Topic Modeling for Swiss Court Rulings
Topic Modeling for Swiss Court Rulings
This project is available for Seminar students.
Introduction
Swiss court decisions are anonymized to protect the privacy of the involved people (parties, victims, etc.). Previous research [1] has shown that it is possible to re-identify companies involved in court decisions by linking the rulings with external data in certain cases. Our project tries to further build an automated system for re-identifying involved people from court rulings. This system can then be used as a test for the anonymization practice of Swiss courts. For more information regarding the overarching research project please go here. We use methods of Natural Language Processing (NLP), a subfield of Artificial Intelligence (AI), Linguistics, and Computer Science.

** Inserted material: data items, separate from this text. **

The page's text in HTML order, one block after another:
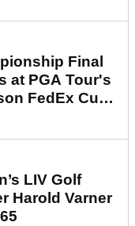
Final
at PGA Tour's
FedEx Cup
LIV Golf
Harold Varner
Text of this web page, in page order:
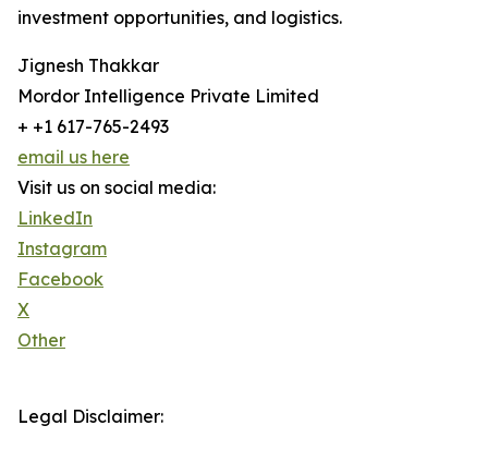
investment opportunities, and logistics.
Jignesh Thakkar
Mordor Intelligence Private Limited
+ +1 617-765-2493
email us here
Visit us on social media:
LinkedIn
Instagram
Facebook
X
Other
Legal Disclaimer:
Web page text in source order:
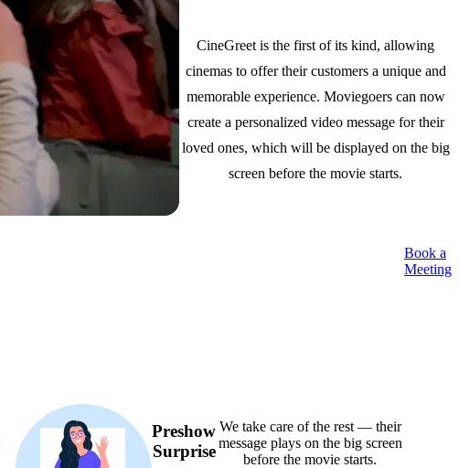
CineGreet is the first of its kind, allowing
cinemas to offer their customers a unique and
memorable experience. Moviegoers can now
create a personalized video message for their
loved ones, which will be displayed on the big
screen before the movie starts.
Preshow
Surprise
We take care of the rest — their
message plays on the big screen
before the movie starts.
Book a
Meeting

Topic Modeling is a text-mining tool used to capture hidden semantics in texts. It clusters documents into topics based on similar words. Eventually, the topics discovered may guide the search for external data required for the re-identification of a given court ruling.
Research Questions
So far, Swiss court decisions have not been analyzed for their abstract topics.
RQ1: Which topic model provides the most coherent topics on Swiss court rulings?

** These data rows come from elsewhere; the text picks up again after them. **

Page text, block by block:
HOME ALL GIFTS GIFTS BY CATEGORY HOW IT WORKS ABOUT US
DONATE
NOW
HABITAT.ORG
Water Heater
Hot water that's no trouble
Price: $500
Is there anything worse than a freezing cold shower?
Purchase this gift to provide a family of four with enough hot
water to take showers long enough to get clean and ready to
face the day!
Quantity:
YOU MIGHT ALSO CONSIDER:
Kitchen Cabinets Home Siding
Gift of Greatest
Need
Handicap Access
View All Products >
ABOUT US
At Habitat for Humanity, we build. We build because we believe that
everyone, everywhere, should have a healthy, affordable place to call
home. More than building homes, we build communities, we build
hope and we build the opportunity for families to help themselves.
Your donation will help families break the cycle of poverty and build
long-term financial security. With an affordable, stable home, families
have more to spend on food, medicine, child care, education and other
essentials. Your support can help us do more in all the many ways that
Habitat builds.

RQ2: What conclusions can be drawn from the topic model and its visualizations?
Steps
- Preprocess the data (Swiss German Federal Court Rulings)

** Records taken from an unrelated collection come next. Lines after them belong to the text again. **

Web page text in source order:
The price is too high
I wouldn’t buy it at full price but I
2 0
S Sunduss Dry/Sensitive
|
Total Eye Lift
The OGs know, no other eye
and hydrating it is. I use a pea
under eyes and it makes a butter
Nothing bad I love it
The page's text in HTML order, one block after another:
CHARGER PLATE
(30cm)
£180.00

- Build the topic model (e.g. with BERTopic or contextualized-topic-models)
- Experiment with different topic models (LDA, NMF, BERTopic etc.), different numbers of topics, and other hyperparameters
- Visualize the results (e.g. with lda-vis)
- Evaluate the results
Activities
⬤⬤⬤⬤◯ Programming
⬤⬤⬤⬤◯ Experimentation
⬤◯◯◯◯ Literature
Prerequisites
Good programming skills (preferably in Python)
Preferably experience with Machine Learning
Contact
References
[1] Vokinger, K.N., Mühlematter, U.J., 2019. Re-Identifikation von Gerichtsurteilen durch «Linkage» von Daten(banken). Jusletter 27.